:: Data items ::
___
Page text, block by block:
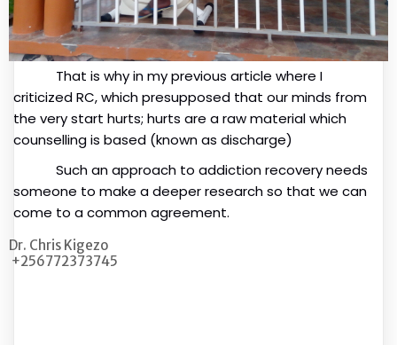
That is why in my previous article where I
criticized RC, which presupposed that our minds from
the very start hurts; hurts are a raw material which
counselling is based (known as discharge)
Such an approach to addiction recovery needs
someone to make a deeper research so that we can
come to a common agreement.
Dr. Chris Kigezo
+256772373745
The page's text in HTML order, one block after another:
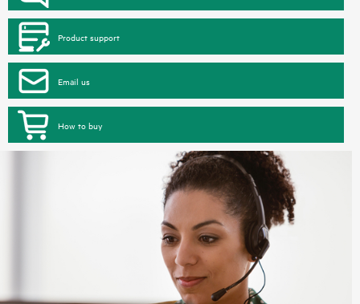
___
:: Exercise details ::
The data above should be repeated exactly, minus any pictures.

:: Exercise answer ::
Page text, block by block:
That is why in my previous article where I
criticized RC, which presupposed that our minds from
the very start hurts; hurts are a raw material which
counselling is based (known as discharge)
Such an approach to addiction recovery needs
someone to make a deeper research so that we can
come to a common agreement.
Dr. Chris Kigezo
+256772373745
The page's text in HTML order, one block after another:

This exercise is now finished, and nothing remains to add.